Audience: To have or to have not.

Then, there’s the issue of the moderating.

Why does everyone stink at it? How involved should they be? How many should there be? Even on Barrett News Media, their very own existence was put up for debate.

I have done one in my career. It was “meh” at best. It may be one of my legitimate blind spots (and here you are, thinking I can do anything).

Despite all of those above questions and a certain modicum of self-doubt about my ability to perform the duty well, I am all in for doing them locally — whenever and wherever possible.

In studio. At a diner. Library. Church. Ice cream shop. You name it.

Why?

Good, bad, or indifferent, it satisfies a big thirst in the local news desert, and it’s great exposure for the station and the show.

The companies that produce written words (formerly known as newspapers) don’t seem overly interested in leading the way with political coverage. When there’s a news conference or nominating event, they cover it, but there’s very little enterprise reporting at the moment.

Same with television, and some local stations don’t even have a dedicated political reporter anymore.

10 years ago, congressional candidates might not even consider a radio-focused debate. Television was king, and newspapers were thorough. Now, as it sits, things are different, and if I land a congressional or senate race, I can go get TV to simulcast – and not the other way around. Even if the TV stations don’t bite on the opportunity, I can record it myself and post it on YouTube.

Having said all that, I am not 100 percent certain of this, but I think it’s true. And we’re about to test it.

My initial approach is the lowest-hanging fruit – candidates who need exposure badly. In my state, that’s the Republican primary in the race to face two-time incumbent Sen. Chris Murphy (D-CT). Murphy is a huge favorite, and the Republican primary will get very little attention.

Motivated candidates. Under-the-radar race. Perfect for me.

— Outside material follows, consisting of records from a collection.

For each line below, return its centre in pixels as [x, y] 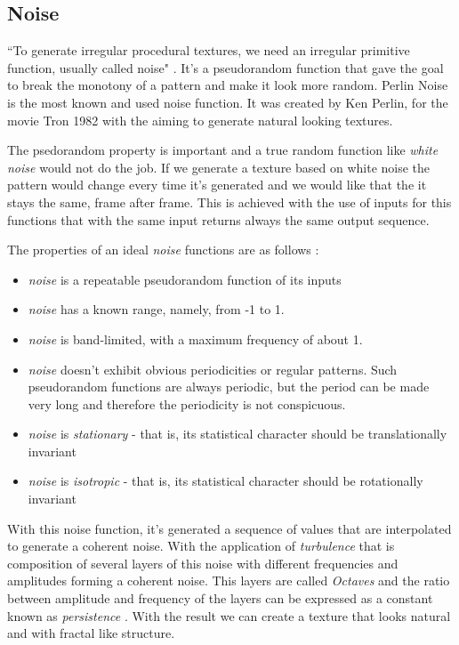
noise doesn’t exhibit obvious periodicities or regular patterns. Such [213, 369]
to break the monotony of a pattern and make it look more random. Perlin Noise [228, 85]
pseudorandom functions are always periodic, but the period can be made [229, 387]
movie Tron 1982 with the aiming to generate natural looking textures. [200, 120]
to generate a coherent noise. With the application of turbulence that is [201, 546]
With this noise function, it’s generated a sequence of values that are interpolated [229, 528]
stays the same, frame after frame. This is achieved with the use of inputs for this [229, 202]
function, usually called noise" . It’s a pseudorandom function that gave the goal [225, 67]
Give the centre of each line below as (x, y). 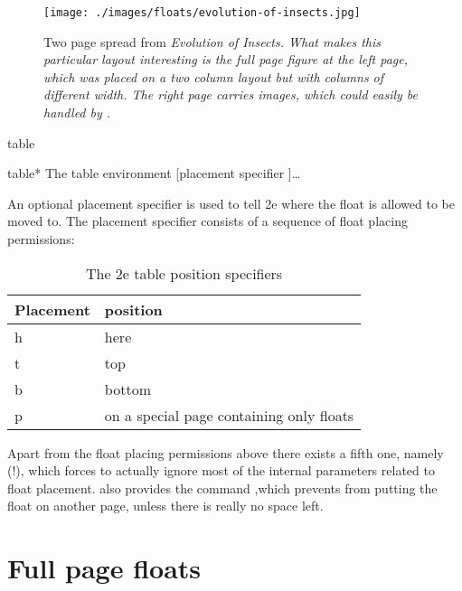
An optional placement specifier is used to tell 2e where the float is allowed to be (231, 203)
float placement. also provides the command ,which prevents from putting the (222, 488)
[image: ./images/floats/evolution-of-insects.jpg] (202, 13)
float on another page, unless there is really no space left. (165, 506)
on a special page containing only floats (229, 415)
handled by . (77, 113)
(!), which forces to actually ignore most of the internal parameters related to (221, 470)
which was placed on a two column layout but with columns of (214, 76)
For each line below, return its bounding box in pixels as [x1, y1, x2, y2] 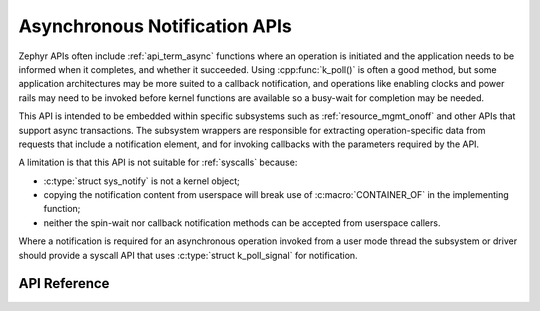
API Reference [18, 275, 110, 292]
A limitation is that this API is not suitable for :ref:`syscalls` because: [18, 156, 298, 169]
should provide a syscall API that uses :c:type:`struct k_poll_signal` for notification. [18, 249, 359, 261]
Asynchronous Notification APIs [18, 15, 292, 37]
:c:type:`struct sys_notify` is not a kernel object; [43, 175, 240, 187]
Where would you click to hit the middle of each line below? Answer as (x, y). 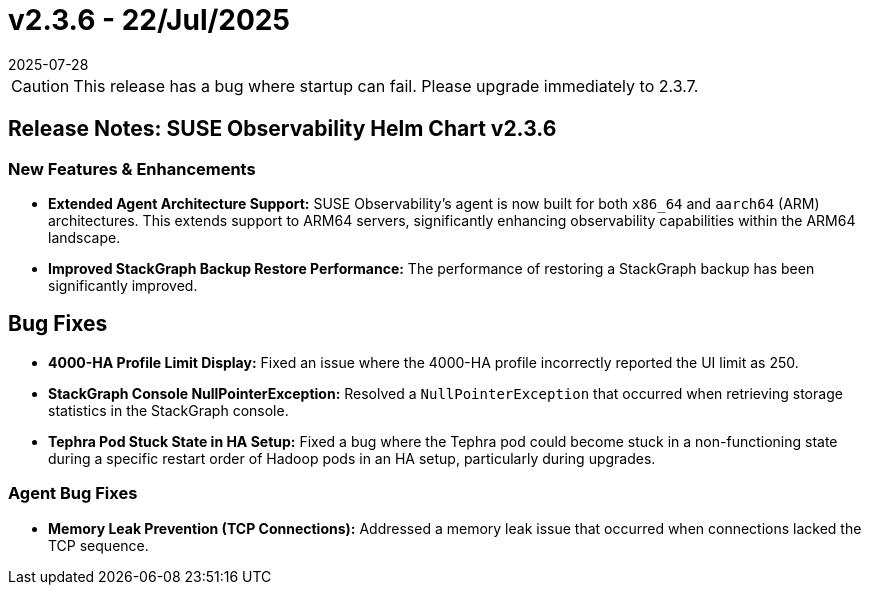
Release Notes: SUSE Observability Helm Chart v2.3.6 (282, 129)
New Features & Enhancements (132, 168)
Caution (40, 85)
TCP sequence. (98, 545)
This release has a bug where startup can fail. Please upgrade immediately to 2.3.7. (386, 85)
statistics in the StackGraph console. (168, 410)
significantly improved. (123, 285)
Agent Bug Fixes (73, 493)
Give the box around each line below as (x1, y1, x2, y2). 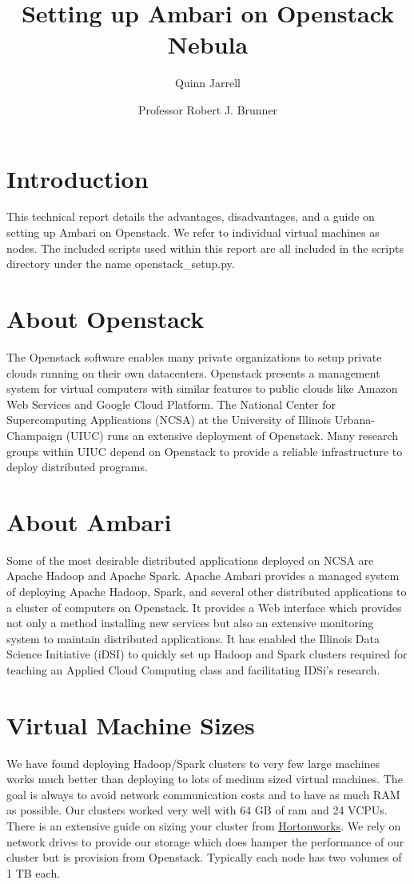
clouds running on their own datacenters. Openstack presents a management (6, 364, 380, 381)
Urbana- (334, 411, 375, 428)
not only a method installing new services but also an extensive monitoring (6, 614, 374, 631)
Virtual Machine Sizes (6, 708, 255, 741)
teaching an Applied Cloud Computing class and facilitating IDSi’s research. (6, 661, 380, 678)
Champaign (6, 426, 63, 443)
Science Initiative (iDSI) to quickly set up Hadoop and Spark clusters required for (6, 646, 408, 662)
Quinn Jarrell (175, 74, 241, 91)
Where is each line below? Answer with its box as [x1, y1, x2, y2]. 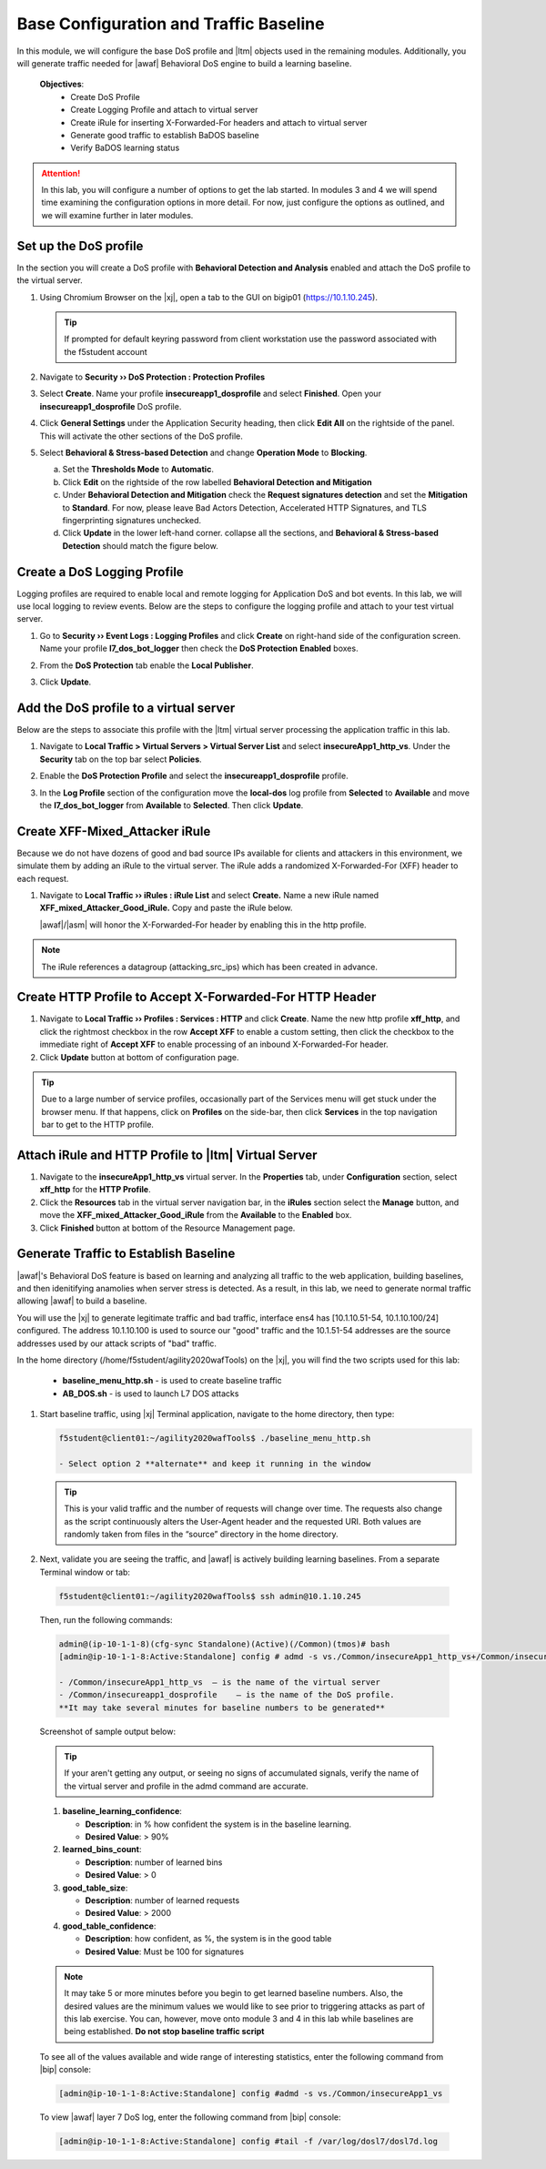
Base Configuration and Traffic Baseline [16, 14, 325, 34]
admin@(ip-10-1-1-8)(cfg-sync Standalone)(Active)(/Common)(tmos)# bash [58, 1638, 390, 1649]
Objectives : [39, 78, 85, 90]
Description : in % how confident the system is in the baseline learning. [85, 1819, 352, 1829]
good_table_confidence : [62, 1921, 157, 1931]
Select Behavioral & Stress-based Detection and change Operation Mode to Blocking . [39, 447, 368, 459]
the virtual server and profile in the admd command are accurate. [64, 1780, 308, 1791]
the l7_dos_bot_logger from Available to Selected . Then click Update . [39, 799, 304, 810]

Then, there’s actually a race garnering national attention that I will take a shot at. Connecticut’s 5th Congressional District has a rematch from 2022, and it’s close – really close. The Republican candidate will take as many debates as possible, and the Democrat may bite because my show has a lot of unaffiliated voters. She needs them to keep her seat.

As for the debates themselves? Let’s be honest, there’s a cringy-ness to political debates. People are nervous. Time is limited, and it’s bizarre to say negative things about a person when they are right next to you.

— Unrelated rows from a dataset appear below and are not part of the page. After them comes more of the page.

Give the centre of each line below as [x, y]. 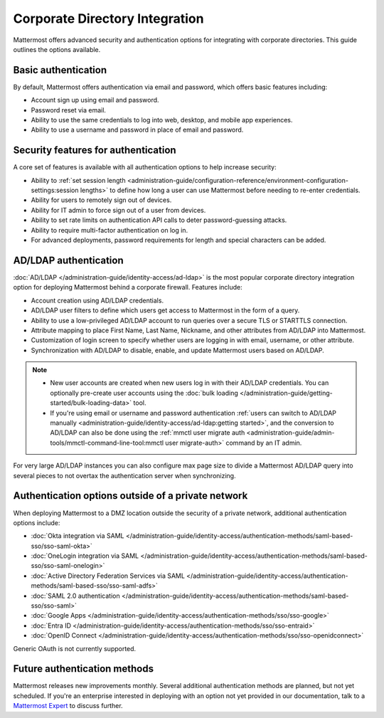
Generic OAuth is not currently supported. [75, 648]
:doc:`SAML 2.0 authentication [75, 596]
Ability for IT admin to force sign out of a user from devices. [118, 210]
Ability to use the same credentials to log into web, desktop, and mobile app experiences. [162, 120]
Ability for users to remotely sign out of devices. [101, 200]
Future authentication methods [84, 669]
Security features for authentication [95, 151]
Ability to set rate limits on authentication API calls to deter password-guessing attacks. [159, 220]
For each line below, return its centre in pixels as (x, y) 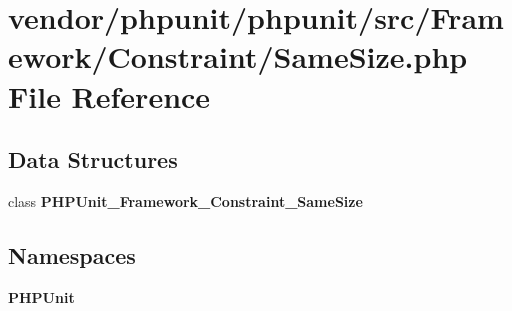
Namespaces (72, 254)
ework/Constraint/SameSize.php (238, 56)
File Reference (109, 95)
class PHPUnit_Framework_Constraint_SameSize (185, 200)
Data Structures (93, 159)
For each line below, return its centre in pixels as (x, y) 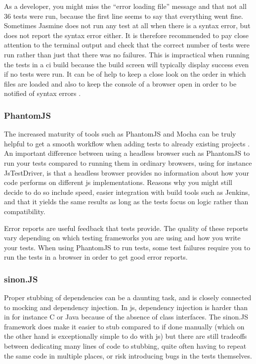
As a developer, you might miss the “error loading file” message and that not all (125, 6)
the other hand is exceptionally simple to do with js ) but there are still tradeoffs (126, 336)
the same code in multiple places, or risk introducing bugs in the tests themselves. (128, 355)
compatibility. (25, 211)
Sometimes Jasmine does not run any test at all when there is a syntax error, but (127, 25)
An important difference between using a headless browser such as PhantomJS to (127, 153)
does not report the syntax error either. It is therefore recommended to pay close (126, 35)
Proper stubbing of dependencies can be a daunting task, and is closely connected (128, 297)
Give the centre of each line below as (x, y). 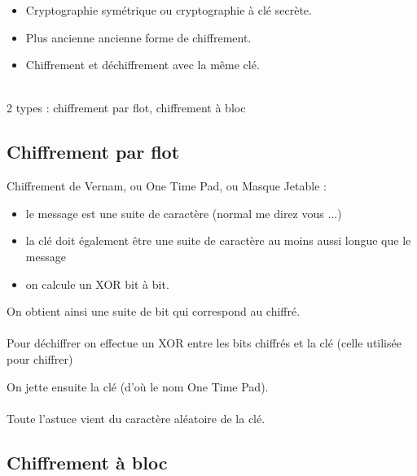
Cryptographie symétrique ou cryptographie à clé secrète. (169, 10)
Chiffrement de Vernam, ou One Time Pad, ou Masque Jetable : (167, 186)
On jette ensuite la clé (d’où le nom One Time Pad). (138, 386)
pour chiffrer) (40, 358)
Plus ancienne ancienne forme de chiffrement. (138, 37)
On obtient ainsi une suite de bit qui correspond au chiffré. (154, 311)
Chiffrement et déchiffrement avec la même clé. (143, 65)
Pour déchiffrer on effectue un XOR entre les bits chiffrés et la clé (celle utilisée (204, 343)
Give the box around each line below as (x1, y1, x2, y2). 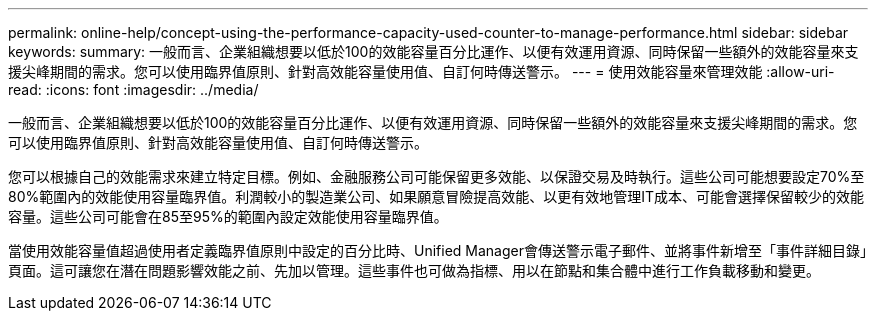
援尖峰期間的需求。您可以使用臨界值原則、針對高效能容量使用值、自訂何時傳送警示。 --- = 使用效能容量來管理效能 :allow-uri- (8, 63, 835, 80)
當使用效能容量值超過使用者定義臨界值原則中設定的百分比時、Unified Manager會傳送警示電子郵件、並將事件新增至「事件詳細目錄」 (8, 242, 867, 259)
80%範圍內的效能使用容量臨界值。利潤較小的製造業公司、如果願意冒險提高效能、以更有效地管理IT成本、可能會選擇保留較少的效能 (8, 188, 865, 205)
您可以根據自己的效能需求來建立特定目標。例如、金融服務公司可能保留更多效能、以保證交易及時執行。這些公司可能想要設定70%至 (8, 168, 865, 185)
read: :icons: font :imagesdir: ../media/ (8, 81, 259, 98)
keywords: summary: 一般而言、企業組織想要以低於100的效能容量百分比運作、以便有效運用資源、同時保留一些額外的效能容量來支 (8, 43, 859, 60)
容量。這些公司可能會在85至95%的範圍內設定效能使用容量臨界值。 (8, 208, 448, 225)
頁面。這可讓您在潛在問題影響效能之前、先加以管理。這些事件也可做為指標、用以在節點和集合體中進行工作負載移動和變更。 (8, 262, 820, 279)
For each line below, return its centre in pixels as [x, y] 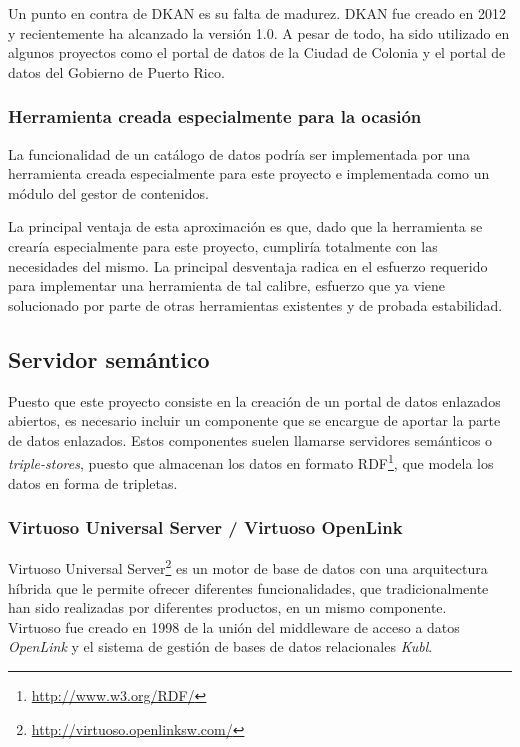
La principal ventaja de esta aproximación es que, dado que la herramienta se [245, 226]
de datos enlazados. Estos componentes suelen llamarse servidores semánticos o [250, 439]
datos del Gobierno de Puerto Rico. [116, 71]
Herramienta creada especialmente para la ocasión [215, 116]
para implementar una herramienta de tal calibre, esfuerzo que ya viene [227, 285]
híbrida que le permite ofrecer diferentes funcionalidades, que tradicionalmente [248, 587]
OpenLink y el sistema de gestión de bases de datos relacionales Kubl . [220, 646]
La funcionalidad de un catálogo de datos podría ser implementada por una [239, 153]

That’s why we watch and listen even if our minds are made up about voting.

As a moderator, the issues are myriad. What kind of format should you have? Well-defined timing and rebuttals or let them go? How do you fact-check in real-time when you have a staff of two? What kind of questions should you ask? Where should it be? Live audience? Allow parties to have an equal number of “guests”, or have it be a free-for-all for attendance?

I’ve determined that it’s a no-win for the moderator. Interrupt too much, and you’re a jerk. Stick to time too much, and you’re a neurotic jerk. Let them go, and you’re a wimp. Have an imbalance in talk time, and you’re biased.

I don’t care; it’s worth it, especially since single-host radio seems more fluid and better set up for authentic debate. I won’t (hopefully) have to share time with one or two other moderators, and with radio, it feels easier to interject, deflect, and pivot.

Maybe that’s just a feeling, but it’s how I feel.

Oh, and one last thing. Do me a favor: Don’t share this article or tell anyone. I don’t want the TV guys to know I’ve got the jump on them.

Thanks.

Brian Shactman
Brian Shactman
Brian Shactman is a weekly columnist for Barrett News Radio. In addition to writing for BNM, Brian can be heard weekday mornings in Hartford, CT on 1080 WTIC hosting the popular morning program 'Brian & Company'. During his career, Brian has worked for ESPN, CNBC, MSNBC, and local TV channels in Connecticut and Massachusetts. You can find him on Twitter @bshactman.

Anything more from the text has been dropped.